Keeping every line intact, repeat the data word for word.
------ DATA FOR REVIEW
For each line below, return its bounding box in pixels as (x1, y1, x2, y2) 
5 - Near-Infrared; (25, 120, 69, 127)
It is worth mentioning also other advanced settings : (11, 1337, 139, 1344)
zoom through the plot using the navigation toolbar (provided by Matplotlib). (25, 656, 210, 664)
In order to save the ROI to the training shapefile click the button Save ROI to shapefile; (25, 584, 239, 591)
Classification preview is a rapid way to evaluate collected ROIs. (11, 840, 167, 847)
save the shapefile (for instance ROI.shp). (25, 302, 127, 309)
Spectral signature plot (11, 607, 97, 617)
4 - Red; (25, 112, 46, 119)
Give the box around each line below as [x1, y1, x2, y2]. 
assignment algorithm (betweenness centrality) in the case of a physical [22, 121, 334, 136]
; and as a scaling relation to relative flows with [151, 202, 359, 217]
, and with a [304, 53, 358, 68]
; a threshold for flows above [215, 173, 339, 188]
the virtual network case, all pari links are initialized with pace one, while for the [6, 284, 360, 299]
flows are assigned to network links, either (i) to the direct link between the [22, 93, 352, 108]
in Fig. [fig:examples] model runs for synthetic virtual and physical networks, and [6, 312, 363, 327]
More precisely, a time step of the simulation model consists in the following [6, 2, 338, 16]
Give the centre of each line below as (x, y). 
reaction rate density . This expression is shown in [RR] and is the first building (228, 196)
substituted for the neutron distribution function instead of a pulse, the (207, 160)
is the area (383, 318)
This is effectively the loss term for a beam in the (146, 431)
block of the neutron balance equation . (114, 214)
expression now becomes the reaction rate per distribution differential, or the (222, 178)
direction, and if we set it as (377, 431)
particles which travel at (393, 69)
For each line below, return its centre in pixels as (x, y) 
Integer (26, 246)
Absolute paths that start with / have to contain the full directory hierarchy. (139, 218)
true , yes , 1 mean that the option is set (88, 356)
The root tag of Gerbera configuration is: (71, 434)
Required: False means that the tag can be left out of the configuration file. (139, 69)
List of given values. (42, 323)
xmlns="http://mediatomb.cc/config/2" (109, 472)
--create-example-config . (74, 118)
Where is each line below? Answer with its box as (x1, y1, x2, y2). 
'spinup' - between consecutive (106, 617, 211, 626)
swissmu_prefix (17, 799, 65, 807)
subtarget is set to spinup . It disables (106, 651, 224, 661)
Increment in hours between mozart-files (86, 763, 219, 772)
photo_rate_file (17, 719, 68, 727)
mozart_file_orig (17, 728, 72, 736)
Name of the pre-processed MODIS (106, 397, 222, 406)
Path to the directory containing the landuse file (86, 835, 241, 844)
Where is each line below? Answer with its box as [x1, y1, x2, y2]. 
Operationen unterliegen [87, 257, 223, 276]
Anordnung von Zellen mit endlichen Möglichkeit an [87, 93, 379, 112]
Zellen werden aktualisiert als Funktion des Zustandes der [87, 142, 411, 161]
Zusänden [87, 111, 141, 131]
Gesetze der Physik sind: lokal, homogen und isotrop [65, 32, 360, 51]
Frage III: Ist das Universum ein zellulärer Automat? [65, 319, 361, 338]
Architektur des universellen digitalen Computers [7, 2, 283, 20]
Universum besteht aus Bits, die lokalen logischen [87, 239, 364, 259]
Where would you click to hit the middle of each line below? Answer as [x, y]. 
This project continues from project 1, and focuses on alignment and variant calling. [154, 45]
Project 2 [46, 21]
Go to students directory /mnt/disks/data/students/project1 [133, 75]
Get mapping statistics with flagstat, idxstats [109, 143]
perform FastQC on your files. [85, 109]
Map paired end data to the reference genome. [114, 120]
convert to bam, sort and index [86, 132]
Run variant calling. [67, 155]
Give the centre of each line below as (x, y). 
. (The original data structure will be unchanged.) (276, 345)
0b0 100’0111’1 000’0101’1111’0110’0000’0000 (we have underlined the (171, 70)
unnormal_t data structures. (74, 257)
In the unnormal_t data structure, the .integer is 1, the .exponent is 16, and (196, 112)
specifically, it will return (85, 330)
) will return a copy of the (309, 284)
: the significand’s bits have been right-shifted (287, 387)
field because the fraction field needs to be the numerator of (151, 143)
------------
### RESPONSE TO THIS EXERCISE
For each line below, return its bounding box in pixels as (x1, y1, x2, y2) 
5 - Near-Infrared; (25, 120, 69, 127)
It is worth mentioning also other advanced settings : (11, 1337, 139, 1344)
zoom through the plot using the navigation toolbar (provided by Matplotlib). (25, 656, 210, 664)
In order to save the ROI to the training shapefile click the button Save ROI to shapefile; (25, 584, 239, 591)
Classification preview is a rapid way to evaluate collected ROIs. (11, 840, 167, 847)
save the shapefile (for instance ROI.shp). (25, 302, 127, 309)
Spectral signature plot (11, 607, 97, 617)
4 - Red; (25, 112, 46, 119)
Give the box around each line below as [x1, y1, x2, y2]. 
assignment algorithm (betweenness centrality) in the case of a physical [22, 121, 334, 136]
; and as a scaling relation to relative flows with [151, 202, 359, 217]
, and with a [304, 53, 358, 68]
; a threshold for flows above [215, 173, 339, 188]
the virtual network case, all pari links are initialized with pace one, while for the [6, 284, 360, 299]
flows are assigned to network links, either (i) to the direct link between the [22, 93, 352, 108]
in Fig. [fig:examples] model runs for synthetic virtual and physical networks, and [6, 312, 363, 327]
More precisely, a time step of the simulation model consists in the following [6, 2, 338, 16]
Give the centre of each line below as (x, y). 
reaction rate density . This expression is shown in [RR] and is the first building (228, 196)
substituted for the neutron distribution function instead of a pulse, the (207, 160)
is the area (383, 318)
This is effectively the loss term for a beam in the (146, 431)
block of the neutron balance equation . (114, 214)
expression now becomes the reaction rate per distribution differential, or the (222, 178)
direction, and if we set it as (377, 431)
particles which travel at (393, 69)
For each line below, return its centre in pixels as (x, y) 
Integer (26, 246)
Absolute paths that start with / have to contain the full directory hierarchy. (139, 218)
true , yes , 1 mean that the option is set (88, 356)
The root tag of Gerbera configuration is: (71, 434)
Required: False means that the tag can be left out of the configuration file. (139, 69)
List of given values. (42, 323)
xmlns="http://mediatomb.cc/config/2" (109, 472)
--create-example-config . (74, 118)
Where is each line below? Answer with its box as (x1, y1, x2, y2). 
'spinup' - between consecutive (106, 617, 211, 626)
swissmu_prefix (17, 799, 65, 807)
subtarget is set to spinup . It disables (106, 651, 224, 661)
Increment in hours between mozart-files (86, 763, 219, 772)
photo_rate_file (17, 719, 68, 727)
mozart_file_orig (17, 728, 72, 736)
Name of the pre-processed MODIS (106, 397, 222, 406)
Path to the directory containing the landuse file (86, 835, 241, 844)
Where is each line below? Answer with its box as [x1, y1, x2, y2]. 
Operationen unterliegen [87, 257, 223, 276]
Anordnung von Zellen mit endlichen Möglichkeit an [87, 93, 379, 112]
Zellen werden aktualisiert als Funktion des Zustandes der [87, 142, 411, 161]
Zusänden [87, 111, 141, 131]
Gesetze der Physik sind: lokal, homogen und isotrop [65, 32, 360, 51]
Frage III: Ist das Universum ein zellulärer Automat? [65, 319, 361, 338]
Architektur des universellen digitalen Computers [7, 2, 283, 20]
Universum besteht aus Bits, die lokalen logischen [87, 239, 364, 259]
Where would you click to hit the middle of each line below? Answer as [x, y]. 
This project continues from project 1, and focuses on alignment and variant calling. [154, 45]
Project 2 [46, 21]
Go to students directory /mnt/disks/data/students/project1 [133, 75]
Get mapping statistics with flagstat, idxstats [109, 143]
perform FastQC on your files. [85, 109]
Map paired end data to the reference genome. [114, 120]
convert to bam, sort and index [86, 132]
Run variant calling. [67, 155]
Give the centre of each line below as (x, y). 
. (The original data structure will be unchanged.) (276, 345)
0b0 100’0111’1 000’0101’1111’0110’0000’0000 (we have underlined the (171, 70)
unnormal_t data structures. (74, 257)
In the unnormal_t data structure, the .integer is 1, the .exponent is 16, and (196, 112)
specifically, it will return (85, 330)
) will return a copy of the (309, 284)
: the significand’s bits have been right-shifted (287, 387)
field because the fraction field needs to be the numerator of (151, 143)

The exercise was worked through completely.